Publication record in top ML or systems conferences (e.g., NeurIPS, ICML, ICLR, MLSys) related to compression, efficient ML, or large-scale training.

Benefits & conditions

Competitive annual salary
Two unique bonuses: signing bonus at incorporation and retention bonus at contract completion.
Relocation package (if applicable).
Fixed-term contract ending inn June 2026.
Hybrid role and flexible working hours.
Be part of a fast-scaling Series B company at the forefront of deep tech.
Equal pay guaranteed.
International exposure in a multicultural, cutting-edge environment.

About the company

Multiverse is a well-funded and fast-growing deep-tech company founded in 2019. We are one of the few companies working with Quantum Computing and the biggest Quantum Software company in the EU.
We provide hyper-efficient software to companies wanting to gain an edge with quantum computing and artificial intelligence. Our product, Singularity, is a software platform that contains quantum and quantum-inspired algorithms developed and patented through proof-of-concept trials we have been performing for industrial and service clients. We work in finance, energy, manufacturing, cybersecurity and many more industries.
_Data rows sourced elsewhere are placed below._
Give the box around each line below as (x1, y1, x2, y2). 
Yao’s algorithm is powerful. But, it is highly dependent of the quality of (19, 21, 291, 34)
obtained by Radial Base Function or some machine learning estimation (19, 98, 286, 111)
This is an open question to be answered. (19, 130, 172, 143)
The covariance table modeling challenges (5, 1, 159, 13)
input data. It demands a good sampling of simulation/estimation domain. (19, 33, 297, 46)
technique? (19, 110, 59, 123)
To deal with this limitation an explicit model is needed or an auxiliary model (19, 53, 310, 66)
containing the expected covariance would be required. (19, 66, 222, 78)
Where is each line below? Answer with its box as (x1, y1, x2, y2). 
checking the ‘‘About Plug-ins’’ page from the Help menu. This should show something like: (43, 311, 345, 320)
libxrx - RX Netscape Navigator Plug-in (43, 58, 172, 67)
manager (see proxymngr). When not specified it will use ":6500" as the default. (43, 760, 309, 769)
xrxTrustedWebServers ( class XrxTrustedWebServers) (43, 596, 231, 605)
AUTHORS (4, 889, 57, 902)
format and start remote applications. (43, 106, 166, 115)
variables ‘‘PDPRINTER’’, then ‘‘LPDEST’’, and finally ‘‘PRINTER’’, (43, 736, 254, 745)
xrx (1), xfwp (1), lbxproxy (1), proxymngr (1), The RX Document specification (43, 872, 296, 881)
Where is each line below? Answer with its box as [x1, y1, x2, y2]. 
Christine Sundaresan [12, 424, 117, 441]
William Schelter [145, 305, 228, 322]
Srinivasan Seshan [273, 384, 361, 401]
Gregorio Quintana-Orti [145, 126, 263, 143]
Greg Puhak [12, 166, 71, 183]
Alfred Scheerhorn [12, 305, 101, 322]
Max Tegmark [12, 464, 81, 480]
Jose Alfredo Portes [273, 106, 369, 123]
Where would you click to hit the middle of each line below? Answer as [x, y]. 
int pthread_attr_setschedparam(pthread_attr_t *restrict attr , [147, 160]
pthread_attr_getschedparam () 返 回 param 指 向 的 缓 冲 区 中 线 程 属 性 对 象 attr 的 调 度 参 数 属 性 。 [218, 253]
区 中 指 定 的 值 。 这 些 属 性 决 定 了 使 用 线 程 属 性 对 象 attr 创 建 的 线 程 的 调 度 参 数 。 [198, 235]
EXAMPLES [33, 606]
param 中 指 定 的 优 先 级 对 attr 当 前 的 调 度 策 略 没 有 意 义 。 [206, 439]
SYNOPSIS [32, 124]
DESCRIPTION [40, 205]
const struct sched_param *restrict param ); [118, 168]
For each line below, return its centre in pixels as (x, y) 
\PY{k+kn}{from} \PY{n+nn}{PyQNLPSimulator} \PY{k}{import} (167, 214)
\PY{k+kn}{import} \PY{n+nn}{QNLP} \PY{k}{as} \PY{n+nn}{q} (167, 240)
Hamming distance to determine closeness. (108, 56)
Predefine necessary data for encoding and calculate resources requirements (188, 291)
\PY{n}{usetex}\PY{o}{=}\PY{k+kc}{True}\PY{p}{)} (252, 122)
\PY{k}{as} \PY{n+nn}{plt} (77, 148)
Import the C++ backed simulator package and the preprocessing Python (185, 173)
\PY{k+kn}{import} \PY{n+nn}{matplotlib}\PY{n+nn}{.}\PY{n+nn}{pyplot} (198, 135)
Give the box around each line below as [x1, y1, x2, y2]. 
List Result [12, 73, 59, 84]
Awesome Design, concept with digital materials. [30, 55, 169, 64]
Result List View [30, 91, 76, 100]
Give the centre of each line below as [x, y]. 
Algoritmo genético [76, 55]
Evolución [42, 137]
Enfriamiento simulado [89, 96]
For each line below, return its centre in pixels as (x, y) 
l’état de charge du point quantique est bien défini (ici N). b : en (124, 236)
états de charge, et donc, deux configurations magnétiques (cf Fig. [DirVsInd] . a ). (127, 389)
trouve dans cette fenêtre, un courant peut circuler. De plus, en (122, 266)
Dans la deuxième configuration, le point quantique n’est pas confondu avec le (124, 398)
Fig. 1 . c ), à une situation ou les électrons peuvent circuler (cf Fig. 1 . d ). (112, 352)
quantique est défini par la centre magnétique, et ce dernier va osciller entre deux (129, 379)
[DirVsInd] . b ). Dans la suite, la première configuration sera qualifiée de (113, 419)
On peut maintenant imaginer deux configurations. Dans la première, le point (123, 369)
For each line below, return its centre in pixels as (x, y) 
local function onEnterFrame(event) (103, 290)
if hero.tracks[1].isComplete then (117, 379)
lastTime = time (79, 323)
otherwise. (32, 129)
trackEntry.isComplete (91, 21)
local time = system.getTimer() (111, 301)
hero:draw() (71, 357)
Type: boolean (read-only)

Digital methods usually fail at efficiently tackling these problems. Quantum computing, however, provides us with a powerful toolbox to tackle these complex problems, such as outstanding optimization methods, software for quantum machine learning, and quantum enhanced Monte Carlo algorithms.

Multiverse Computing applies these cutting edge methods to provide software which is customized to your needs, giving companies a chance to derive value from the second quantum revolution.